Cluster update summary¶
As part of our commitment to providing stable and manageable systems, here is a round-up of some recent updates we have been working on behind the scenes:
1) Upgrade of all HPC cluster nodes to CentOS 7.6
Over the last couple of weeks, you may have noticed a few nodes in disabled
or maintenance state when running the nodestatus
command. We have been rolling
out an operating system update from CentOS 7.4 to 7.6, which provides essential
security updates, and some other fixes. We run the operating system update on
each node as an exclusive cluster job, followed by benchmarks and functionality tests,
before bringing the node back online. This allows us to perform essential
updates with the minimum of disruption.
2) GPU additions and CUDA driver updates
We recently purchased an additional 4 Nvidia V100 GPUs to keep up with demand for GPU acceleration.
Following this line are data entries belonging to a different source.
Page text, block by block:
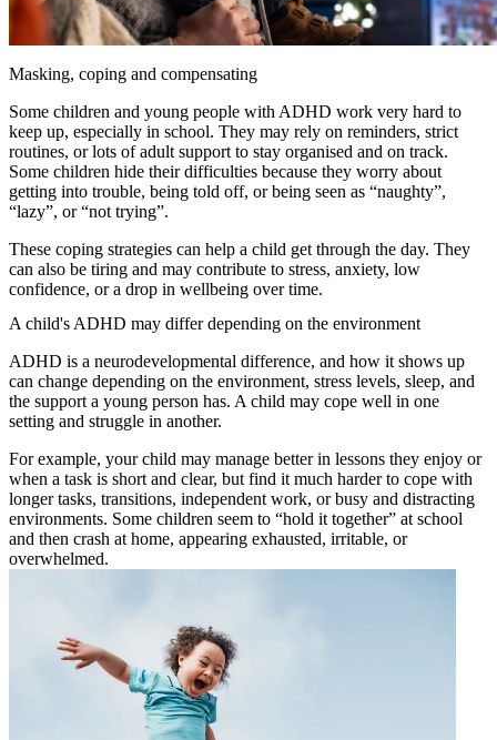
Masking, coping and compensating
Some children and young people with ADHD work very hard to
keep up, especially in school. They may rely on reminders, strict
routines, or lots of adult support to stay organised and on track.
Some children hide their difficulties because they worry about
getting into trouble, being told off, or being seen as “naughty”,
“lazy”, or “not trying”.
These coping strategies can help a child get through the day. They
can also be tiring and may contribute to stress, anxiety, low
confidence, or a drop in wellbeing over time.
A child's ADHD may differ depending on the environment
ADHD is a neurodevelopmental difference, and how it shows up
can change depending on the environment, stress levels, sleep, and
the support a young person has. A child may cope well in one
setting and struggle in another.
For example, your child may manage better in lessons they enjoy or
when a task is short and clear, but find it much harder to cope with
longer tasks, transitions, independent work, or busy and distracting
environments. Some children seem to “hold it together” at school
and then crash at home, appearing exhausted, irritable, or
overwhelmed.

These were added to the sbg nodes to make 4 GPUs per server. Additionally, the CentOS 7.6 update allowed us to update the CUDA drivers to version 10.0, which has provided performance improvements, and allows use of the latest TensorFlow and MATLAB versions.
3) sdv node firmware updates
Our sdv nodes were quite new on the market when they were purchased, and as a result, have received quite a few firmware updates to address a variety of bugs, security updates, performance and hardware compatibility issues. We will be applying these over the next couple of weeks, as nodes become available.